Clara retrocedió, pero sus pies no respondían. El diario cayó al suelo, y las páginas se abrieron como alas. Imágenes comenzaron a surgir: Isadora, vestida de blanco, rodeada de velas negras. Un círculo de símbolos arcanos. Un espejo que no reflejaba nada.

La figura se acercó. Clara sintió que el aire se volvía denso, como si respirara agua. Su corazón latía con fuerza, pero no por miedo. Por reconocimiento. Algo dentro de ella despertaba. Algo antiguo. Algo que no era suyo.

—¿Quién eres? —logró preguntar, con voz temblorosa.

—Soy el guardián. El amante. El eco. Soy lo que queda cuando el deseo se vuelve eterno.

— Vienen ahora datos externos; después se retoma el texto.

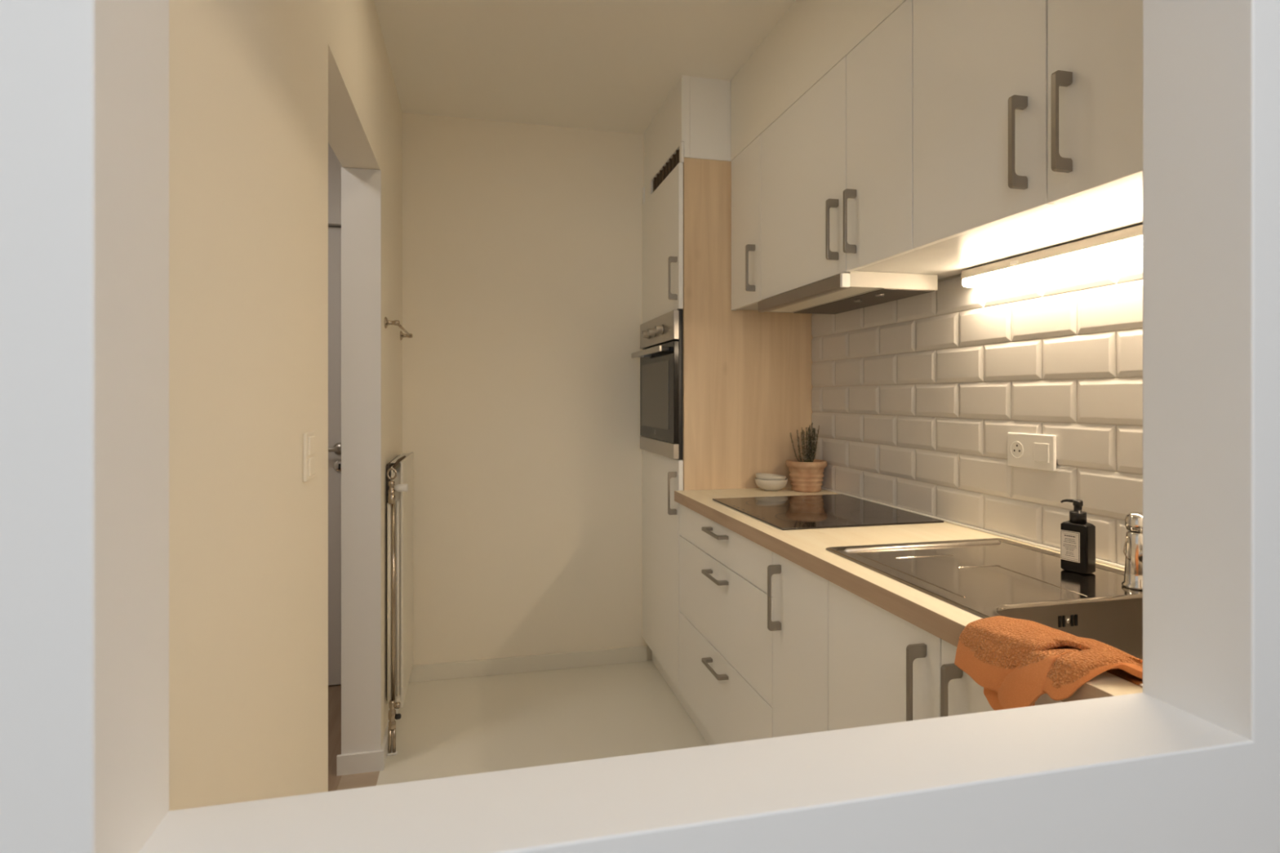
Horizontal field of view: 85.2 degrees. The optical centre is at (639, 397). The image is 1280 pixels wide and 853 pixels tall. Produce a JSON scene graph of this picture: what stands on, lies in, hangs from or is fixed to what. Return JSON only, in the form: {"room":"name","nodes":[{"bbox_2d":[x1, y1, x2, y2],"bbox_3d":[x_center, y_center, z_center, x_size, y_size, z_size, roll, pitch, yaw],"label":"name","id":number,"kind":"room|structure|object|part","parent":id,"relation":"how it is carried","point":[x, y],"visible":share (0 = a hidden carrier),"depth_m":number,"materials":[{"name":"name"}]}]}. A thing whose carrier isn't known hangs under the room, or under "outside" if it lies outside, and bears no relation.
{"room":"room adjoining kitchen","nodes":[
{"label":"room adjoining kitchen","id":0,"kind":"room"},
{"bbox_2d":[168,0,402,811],"bbox_3d":[-0.810,0.000,1.801,0.120,2.530,2.621,0,0,-13],"label":"wall","id":1,"kind":"structure","parent":0,"point":[260,91],"depth_m":1.04,"materials":[{"name":"beige paint"}]},
{"bbox_2d":[302,431,315,482],"bbox_3d":[-0.632,0.112,1.335,0.010,0.092,0.080,0,0,-13],"label":"light switch","id":2,"kind":"object","parent":1,"relation":"attached to","point":[308,437],"visible":1,"depth_m":1.31,"materials":[{"name":"beige paint"}]},
{"bbox_2d":[341,167,381,754],"bbox_3d":[-0.944,0.245,2.360,0.126,2.039,0.012,0,0,-13],"label":"trim","id":3,"kind":"structure","parent":1,"relation":"attached to","point":[361,188],"depth_m":2.35,"materials":[{"name":"white paint"}]},
{"bbox_2d":[336,695,399,776],"bbox_3d":[-0.811,1.232,1.794,0.148,0.065,2.607,0,0,-13],"label":"baseboard","id":4,"kind":"structure","parent":1,"relation":"attached to","point":[371,761],"depth_m":2.35,"materials":[{"name":"white paint"}]},
{"bbox_2d":[384,316,413,340],"bbox_3d":[-0.950,-0.268,2.757,0.050,0.043,0.578,0,0,-13],"label":"towel rail","id":5,"kind":"object","parent":1,"relation":"attached to","point":[387,322],"visible":1,"depth_m":2.56,"materials":[{"name":"silver metal"}]},
{"bbox_3d":[-0.936,-0.268,2.761,0.010,0.009,0.535,0,0,-13],"label":"rod","id":6,"kind":"part","parent":5,"relation":"part of","materials":[{"name":"silver metal"}]},
{"bbox_2d":[386,452,413,755],"bbox_3d":[-0.923,0.738,2.706,0.080,1.054,0.507,0,0,-13],"label":"radiator","id":7,"kind":"object","parent":1,"relation":"attached to","point":[400,471],"visible":0.98,"depth_m":2.52,"materials":[{"name":"white metal"}]},
{"bbox_3d":[-0.949,0.678,2.730,0.008,0.853,0.430,0,0,-13],"label":"panel","id":8,"kind":"part","parent":7,"relation":"part of","materials":[{"name":"white metal"}]},
{"bbox_2d":[392,455,405,467],"bbox_3d":[-0.870,0.232,2.513,0.012,0.042,0.053,0,0,36],"label":"air vent","id":9,"kind":"object","parent":7,"relation":"attached to","point":[400,460],"depth_m":2.52,"materials":[{"name":"silver metal"}]},
{"bbox_3d":[-0.851,0.323,2.482,0.044,0.029,0.029,0,0,-13],"label":"valve knob","id":10,"kind":"part","parent":7,"relation":"part of","materials":[{"name":"white plastic"}]},
{"bbox_3d":[-0.915,0.678,2.738,0.010,0.893,0.450,0,0,-13],"label":"panel","id":11,"kind":"part","parent":7,"relation":"part of","materials":[{"name":"white metal"}]},
{"bbox_2d":[328,112,652,665],"bbox_3d":[-0.856,0.000,3.188,3.108,2.530,0.100,0,0,-13],"label":"wall","id":12,"kind":"structure","parent":0,"point":[522,242],"depth_m":3.21,"materials":[{"name":"beige paint"}]},
{"bbox_2d":[328,207,341,685],"bbox_3d":[-1.678,0.223,2.953,1.031,2.085,0.098,0,0,-13],"label":"door","id":13,"kind":"structure","parent":12,"relation":"in","point":[334,214],"depth_m":3.04,"materials":[{"name":"white paint"}]},
{"bbox_3d":[-1.364,0.224,2.989,0.127,0.021,0.024,0,0,-16],"label":"lever","id":14,"kind":"part","parent":13,"relation":"part of","materials":[{"name":"silver metal"}]},
{"bbox_3d":[-1.673,0.223,2.936,1.031,2.085,0.014,0,0,-13],"label":"frame","id":15,"kind":"part","parent":13,"relation":"part of","materials":[{"name":"white paint"}]},
{"bbox_3d":[-1.310,0.224,3.029,0.052,0.052,0.045,0,0,-13],"label":"handle","id":16,"kind":"part","parent":13,"relation":"part of","materials":[{"name":"silver metal"}]},
{"bbox_2d":[408,645,647,683],"bbox_3d":[-0.510,1.229,3.212,1.117,0.072,0.014,0,0,-13],"label":"baseboard","id":17,"kind":"structure","parent":12,"relation":"attached to","point":[479,668],"depth_m":3.20,"materials":[{"name":"beige paint"}]},
{"bbox_2d":[328,659,708,791],"bbox_3d":[-0.491,1.315,1.869,3.008,0.100,2.836,0,0,-13],"label":"floor","id":18,"kind":"structure","parent":0,"point":[474,725],"depth_m":2.71,"materials":[{"name":"white tile"}]},
{"bbox_2d":[652,652,716,745],"bbox_3d":[0.365,1.207,2.078,0.016,0.115,2.594,0,0,-13],"label":"plinth","id":19,"kind":"object","parent":18,"relation":"on","point":[708,739],"visible":0.22,"depth_m":2.82,"materials":[{"name":"white laminate"}]},
{"bbox_2d":[679,503,773,744],"bbox_3d":[0.495,0.776,2.357,0.563,0.743,0.876,0,0,-13],"label":"base cabinet","id":20,"kind":"object","parent":18,"relation":"on","point":[726,642],"visible":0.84,"depth_m":2.22,"materials":[{"name":"white laminate"}]},
{"bbox_3d":[0.243,0.886,2.276,0.035,0.010,0.170,0,0,-13],"label":"handle","id":21,"kind":"part","parent":20,"relation":"part of","materials":[{"name":"silver metal"}]},
{"bbox_3d":[0.243,0.588,2.276,0.035,0.010,0.170,0,0,-13],"label":"handle","id":22,"kind":"part","parent":20,"relation":"part of","materials":[{"name":"silver metal"}]},
{"bbox_3d":[0.243,0.444,2.276,0.035,0.010,0.170,0,0,-13],"label":"handle","id":23,"kind":"part","parent":20,"relation":"part of","materials":[{"name":"silver metal"}]},
{"bbox_3d":[0.264,0.994,2.303,0.018,0.308,0.874,0,0,-13],"label":"drawer","id":24,"kind":"part","parent":20,"relation":"part of","materials":[{"name":"white laminate"}]},
{"bbox_3d":[0.264,0.472,2.303,0.018,0.131,0.874,0,0,-13],"label":"drawer","id":25,"kind":"part","parent":20,"relation":"part of","materials":[{"name":"white laminate"}]},
{"bbox_2d":[674,487,1142,702],"bbox_3d":[0.651,0.385,1.825,0.590,0.040,1.988,0,0,-13],"label":"countertop","id":26,"kind":"structure","parent":20,"relation":"on","point":[806,548],"depth_m":1.70,"materials":[{"name":"brown wood"}]},
{"bbox_2d":[755,477,787,491],"bbox_3d":[0.516,0.342,2.734,0.127,0.046,0.127,0,0,-13],"label":"bowl","id":27,"kind":"object","parent":26,"relation":"on","point":[766,485],"visible":0.83,"depth_m":2.69,"materials":[{"name":"beige ceramic"}]},
{"bbox_2d":[755,473,786,480],"bbox_3d":[0.514,0.322,2.738,0.117,0.044,0.118,0,0,-25],"label":"bowl","id":28,"kind":"object","parent":27,"relation":"on","point":[759,476],"visible":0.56,"depth_m":2.70,"materials":[{"name":"beige ceramic"}]},
{"bbox_2d":[785,422,826,492],"bbox_3d":[0.650,0.232,2.722,0.158,0.266,0.158,0,0,-4],"label":"potted cactus","id":29,"kind":"object","parent":26,"relation":"on","point":[806,475],"visible":1,"depth_m":2.68,"materials":[{"name":"ceramic"}]},
{"bbox_2d":[712,493,943,530],"bbox_3d":[0.571,0.362,2.251,0.508,0.006,0.581,0,0,-13],"label":"cooktop","id":30,"kind":"object","parent":26,"relation":"in","point":[837,510],"visible":1,"depth_m":2.18,"materials":[{"name":"black glass"}]},
{"bbox_2d":[825,537,1142,687],"bbox_3d":[0.783,0.436,1.316,0.499,0.157,0.855,0,0,-13],"label":"sink","id":31,"kind":"object","parent":26,"relation":"in","point":[984,578],"visible":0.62,"depth_m":1.35,"materials":[{"name":"silver metal"}]},
{"bbox_3d":[0.818,0.442,1.091,0.393,0.147,0.315,0,0,-13],"label":"bowl","id":32,"kind":"part","parent":31,"relation":"part of","materials":[{"name":"silver metal"}]},
{"bbox_2d":[1060,498,1095,573],"bbox_3d":[0.914,0.288,1.460,0.038,0.149,0.063,0,0,-29],"label":"soap dispenser","id":33,"kind":"object","parent":31,"relation":"on","point":[1077,536],"visible":1,"depth_m":1.44,"materials":[{"name":"black plastic"}]},
{"bbox_2d":[954,616,1142,711],"bbox_3d":[0.587,0.398,0.956,0.156,0.126,0.309,0,0,-13],"label":"hand towel","id":34,"kind":"object","parent":26,"relation":"on","point":[1015,662],"visible":0.75,"depth_m":0.97,"materials":[{"name":"orange fabric"}]},
{"bbox_2d":[1121,511,1142,590],"bbox_3d":[0.949,0.286,1.252,0.082,0.155,0.219,0,0,12],"label":"tap","id":35,"kind":"object","parent":26,"relation":"on","point":[1133,571],"visible":0.56,"depth_m":1.32,"materials":[{"name":"silver metal"}]},
{"bbox_3d":[0.930,0.289,1.329,0.012,0.044,0.007,0,0,-13],"label":"chain","id":36,"kind":"part","parent":35,"relation":"part of","materials":[{"name":"silver metal"}]},
{"bbox_3d":[0.955,0.238,1.335,0.042,0.037,0.042,0,0,-13],"label":"lever","id":37,"kind":"part","parent":35,"relation":"part of","materials":[{"name":"silver metal"}]},
{"bbox_3d":[0.930,0.294,1.238,0.029,0.045,0.188,0,0,19],"label":"spout","id":38,"kind":"part","parent":35,"relation":"part of","materials":[{"name":"silver metal"}]},
{"bbox_2d":[641,142,813,689],"bbox_3d":[0.344,0.072,3.098,0.612,2.152,0.630,0,0,-13],"label":"tall cabinet","id":39,"kind":"object","parent":18,"relation":"on","point":[748,386],"visible":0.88,"depth_m":2.79,"materials":[{"name":"brown wood"}]},
{"bbox_2d":[631,309,683,459],"bbox_3d":[0.314,-0.051,3.074,0.608,0.592,0.574,0,0,-13],"label":"oven","id":40,"kind":"object","parent":39,"relation":"in","point":[661,337],"visible":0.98,"depth_m":2.88,"materials":[{"name":"black glass"}]},
{"bbox_3d":[0.026,-0.283,3.121,0.030,0.042,0.042,0,0,-13],"label":"knob","id":41,"kind":"part","parent":40,"relation":"part of","materials":[{"name":"silver metal"}]},
{"bbox_3d":[0.024,-0.195,3.006,0.012,0.024,0.502,0,0,-13],"label":"handle","id":42,"kind":"part","parent":40,"relation":"part of","materials":[{"name":"silver metal"}]},
{"bbox_3d":[0.049,-0.283,3.023,0.030,0.042,0.042,0,0,-13],"label":"knob","id":43,"kind":"part","parent":40,"relation":"part of","materials":[{"name":"silver metal"}]},
{"bbox_3d":[0.079,-0.283,2.897,0.030,0.042,0.042,0,0,-13],"label":"knob","id":44,"kind":"part","parent":40,"relation":"part of","materials":[{"name":"silver metal"}]},
{"bbox_3d":[0.076,0.213,3.017,0.022,0.060,0.574,0,0,-13],"label":"trim","id":45,"kind":"part","parent":40,"relation":"part of","materials":[{"name":"silver metal"}]},
{"bbox_3d":[0.077,-0.021,3.018,0.021,0.403,0.574,0,0,-13],"label":"door","id":46,"kind":"part","parent":40,"relation":"part of","materials":[{"name":"black glass"}]},
{"bbox_3d":[0.077,-0.287,3.018,0.022,0.116,0.574,0,0,-13],"label":"control panel","id":47,"kind":"part","parent":40,"relation":"part of","materials":[{"name":"silver metal"}]},
{"bbox_3d":[0.092,0.698,3.025,0.018,0.900,0.597,0,0,-13],"label":"door","id":48,"kind":"part","parent":39,"relation":"part of","materials":[{"name":"white laminate"}]},
{"bbox_3d":[0.092,-0.635,3.025,0.018,0.573,0.597,0,0,-13],"label":"door","id":49,"kind":"part","parent":39,"relation":"part of","materials":[{"name":"white laminate"}]},
{"bbox_2d":[644,142,684,201],"bbox_3d":[0.098,-0.964,3.026,0.010,0.080,0.601,0,0,-13],"label":"grille","id":50,"kind":"object","parent":39,"relation":"attached to","point":[676,159],"depth_m":2.96,"materials":[{"name":"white metal"}]},
{"bbox_2d":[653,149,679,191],"bbox_3d":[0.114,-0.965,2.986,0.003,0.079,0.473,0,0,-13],"label":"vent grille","id":51,"kind":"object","parent":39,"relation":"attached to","point":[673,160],"depth_m":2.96,"materials":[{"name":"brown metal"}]},
{"bbox_3d":[0.128,0.380,2.760,0.035,0.170,0.010,0,0,-13],"label":"handle","id":52,"kind":"part","parent":39,"relation":"part of","materials":[{"name":"silver metal"}]},
{"bbox_3d":[0.129,-0.472,2.753,0.035,0.170,0.010,0,0,-13],"label":"handle","id":53,"kind":"part","parent":39,"relation":"part of","materials":[{"name":"silver metal"}]},
{"bbox_2d":[643,75,731,186],"bbox_3d":[0.366,-1.105,3.103,0.568,0.320,0.631,0,0,-13],"label":"wall","id":54,"kind":"structure","parent":39,"relation":"on","point":[695,113],"depth_m":2.77,"materials":[{"name":"white paint"}]},
{"bbox_3d":[0.442,0.102,2.807,0.557,2.091,0.018,0,0,-13],"label":"panel","id":55,"kind":"part","parent":39,"relation":"part of","materials":[{"name":"brown wood"}]},
{"bbox_2d":[767,551,828,737],"bbox_3d":[0.631,0.776,1.784,0.563,0.743,0.302,0,0,-13],"label":"base cabinet","id":56,"kind":"object","parent":18,"relation":"on","point":[799,626],"visible":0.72,"depth_m":1.72,"materials":[{"name":"white laminate"}]},
{"bbox_3d":[0.351,0.524,1.821,0.035,0.170,0.010,0,0,-13],"label":"handle","id":57,"kind":"part","parent":56,"relation":"part of","materials":[{"name":"silver metal"}]},
{"bbox_2d":[828,581,941,730],"bbox_3d":[0.712,0.777,1.446,0.563,0.741,0.391,0,0,-13],"label":"base cabinet","id":58,"kind":"object","parent":18,"relation":"on","point":[884,668],"visible":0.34,"depth_m":1.39,"materials":[{"name":"white laminate"}]},
{"bbox_3d":[0.490,0.524,1.235,0.035,0.170,0.010,0,0,-13],"label":"handle","id":59,"kind":"part","parent":58,"relation":"part of","materials":[{"name":"silver metal"}]},
{"bbox_2d":[940,639,1062,717],"bbox_3d":[0.803,0.777,1.062,0.563,0.741,0.395,0,0,-13],"label":"base cabinet","id":60,"kind":"object","parent":18,"relation":"on","point":[960,694],"visible":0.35,"depth_m":1.14,"materials":[{"name":"white laminate"}]},
{"bbox_3d":[0.512,0.524,1.143,0.035,0.170,0.010,0,0,-13],"label":"handle","id":61,"kind":"part","parent":60,"relation":"part of","materials":[{"name":"silver metal"}]},
{"bbox_2d":[373,0,795,133],"bbox_3d":[0.203,-1.315,0.228,5.500,0.100,6.350,0,0,-13],"label":"ceiling","id":62,"kind":"structure","parent":0,"point":[610,65],"depth_m":2.55,"materials":[{"name":"white paint"}]},
{"bbox_2d":[0,0,1279,852],"bbox_3d":[0.111,0.000,0.614,5.300,2.530,0.115,0,0,-13],"label":"wall","id":63,"kind":"structure","parent":0,"point":[1189,762],"depth_m":0.56,"materials":[{"name":"white paint"}]},
{"bbox_2d":[785,458,826,492],"bbox_3d":[0.650,0.306,2.722,0.158,0.118,0.158,0,0,-13],"label":"pot","id":64,"kind":"object","parent":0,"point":[806,475],"depth_m":2.67,"materials":[{"name":"ceramic"}]},
{"bbox_2d":[937,274,960,281],"bbox_3d":[0.921,0.000,2.212,0.100,2.530,2.621,0,0,-13],"label":"wall","id":65,"kind":"structure","parent":0,"point":[957,274],"depth_m":2.05,"materials":[{"name":"beige paint"}]},
{"bbox_2d":[731,134,760,310],"bbox_3d":[0.550,-0.644,2.668,0.384,0.595,0.297,0,0,-13],"label":"upper cabinet","id":66,"kind":"object","parent":65,"relation":"attached to","point":[746,166],"visible":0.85,"depth_m":2.62,"materials":[{"name":"grey laminate"}]},
{"bbox_3d":[0.402,-0.472,2.536,0.035,0.170,0.010,0,0,-13],"label":"handle","id":67,"kind":"part","parent":66,"relation":"part of","materials":[{"name":"silver metal"}]},
{"bbox_2d":[757,271,937,314],"bbox_3d":[0.634,-0.324,2.233,0.303,0.052,0.585,0,0,-13],"label":"extractor hood","id":68,"kind":"object","parent":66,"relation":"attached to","point":[842,292],"visible":1,"depth_m":2.05,"materials":[{"name":"grey metal"}]},
{"bbox_2d":[769,287,878,311],"bbox_3d":[0.568,-0.309,2.218,0.086,0.004,0.570,0,0,-13],"label":"filter","id":69,"kind":"object","parent":68,"relation":"attached to","point":[844,294],"depth_m":2.17,"materials":[{"name":"silver metal"}]},
{"bbox_2d":[730,0,906,160],"bbox_3d":[0.769,-1.105,1.852,0.363,0.321,1.990,0,0,-13],"label":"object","id":70,"kind":"structure","parent":65,"relation":"attached to","point":[811,37],"depth_m":2.22,"materials":[{"name":"white paint"}]},
{"bbox_2d":[760,55,954,300],"bbox_3d":[0.652,-0.644,2.238,0.384,0.595,0.586,0,0,-13],"label":"upper cabinet","id":71,"kind":"object","parent":65,"relation":"attached to","point":[803,152],"visible":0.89,"depth_m":2.15,"materials":[{"name":"grey laminate"}]},
{"bbox_3d":[0.508,-0.644,2.204,0.018,0.595,0.583,0,0,-13],"label":"door","id":72,"kind":"part","parent":71,"relation":"part of","materials":[{"name":"white laminate"}]},
{"bbox_3d":[0.540,-0.472,1.956,0.035,0.170,0.010,0,0,-13],"label":"handle","id":73,"kind":"part","parent":71,"relation":"part of","materials":[{"name":"silver metal"}]},
{"bbox_2d":[843,0,1026,275],"bbox_3d":[0.754,-0.644,1.808,0.384,0.595,0.298,0,0,-13],"label":"upper cabinet","id":74,"kind":"object","parent":65,"relation":"attached to","point":[878,194],"visible":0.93,"depth_m":1.75,"materials":[{"name":"grey laminate"}]},
{"bbox_3d":[0.562,-0.472,1.864,0.035,0.170,0.010,0,0,-13],"label":"handle","id":75,"kind":"part","parent":74,"relation":"part of","materials":[{"name":"silver metal"}]},
{"bbox_3d":[0.611,-0.644,1.773,0.018,0.595,0.295,0,0,-13],"label":"door","id":76,"kind":"part","parent":74,"relation":"part of","materials":[{"name":"white laminate"}]},
{"bbox_2d":[821,487,1124,569],"bbox_3d":[0.932,0.362,1.891,0.010,0.006,1.989,0,0,-13],"label":"trim","id":77,"kind":"structure","parent":65,"relation":"attached to","point":[1050,548],"depth_m":1.88,"materials":[{"name":"white aluminium"}]},
{"bbox_2d":[811,248,1142,565],"bbox_3d":[0.940,0.008,1.893,0.012,0.714,1.989,0,0,-13],"label":"wall tiles","id":78,"kind":"structure","parent":65,"relation":"attached to","point":[916,400],"depth_m":1.86,"materials":[{"name":"white tile"}]},
{"bbox_2d":[1007,432,1056,471],"bbox_3d":[0.968,0.133,1.724,0.011,0.086,0.150,0,0,-13],"label":"socket plate","id":79,"kind":"object","parent":78,"relation":"attached to","point":[1029,451],"visible":1,"depth_m":1.72,"materials":[{"name":"white plastic"}]},
{"bbox_2d":[1010,441,1023,458],"bbox_3d":[0.954,0.133,1.762,0.001,0.043,0.043,0,0,-13],"label":"socket","id":80,"kind":"object","parent":79,"relation":"attached to","point":[1016,447],"depth_m":1.76,"materials":[{"name":"white plastic"}]},
{"bbox_2d":[913,0,1142,253],"bbox_3d":[0.834,-0.644,1.472,0.384,0.595,0.391,0,0,-13],"label":"upper cabinet","id":81,"kind":"object","parent":65,"relation":"attached to","point":[980,66],"visible":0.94,"depth_m":1.42,"materials":[{"name":"grey laminate"}]},
{"bbox_3d":[0.690,-0.644,1.438,0.018,0.595,0.388,0,0,-13],"label":"door","id":82,"kind":"part","parent":81,"relation":"part of","materials":[{"name":"white laminate"}]},
{"bbox_3d":[0.699,-0.472,1.287,0.035,0.170,0.010,0,0,-13],"label":"handle","id":83,"kind":"part","parent":81,"relation":"part of","materials":[{"name":"silver metal"}]},
{"bbox_2d":[960,223,1142,288],"bbox_3d":[1.012,-0.325,1.452,0.044,0.046,0.959,0,0,-13],"label":"strip light","id":84,"kind":"object","parent":81,"relation":"attached to","point":[1130,239],"visible":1,"depth_m":1.59,"materials":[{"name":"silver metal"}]},
{"bbox_2d":[1009,259,1017,265],"bbox_3d":[0.926,-0.334,1.723,0.002,0.009,0.025,0,0,-13],"label":"switch","id":85,"kind":"object","parent":84,"relation":"attached to","point":[1012,262],"depth_m":1.72,"materials":[{"name":"white plastic"}]},
{"bbox_2d":[1047,0,1142,208],"bbox_3d":[0.925,-0.644,1.090,0.384,0.595,0.392,0,0,-13],"label":"upper cabinet","id":86,"kind":"object","parent":65,"relation":"attached to","point":[1095,47],"visible":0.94,"depth_m":1.16,"materials":[{"name":"grey laminate"}]},
{"bbox_3d":[0.722,-0.472,1.191,0.035,0.170,0.010,0,0,-13],"label":"handle","id":87,"kind":"part","parent":86,"relation":"part of","materials":[{"name":"silver metal"}]}
]}

La biblioteca comenzó a temblar. Los libros se abrían solos, sus páginas volando como aves asustadas. Clara cayó de rodillas. El diario se cerró de golpe, y la figura desapareció.

La puerta se abrió.

Clara salió corriendo, bajó las escaleras, cruzó el vestíbulo y salió al jardín. La niebla la envolvió. El aire era más frío. La verja estaba cerrada. No recordaba haberla cerrado.

Al mirar atrás, la casa estaba en silencio. Pero en su mente, los susurros continuaban.

> “Él la quiere. Él la elegirá.”

Y Clara supo que no había terminado. Que la historia de Isadora no era solo un capítulo perdido. Era una advertencia. O una invitación.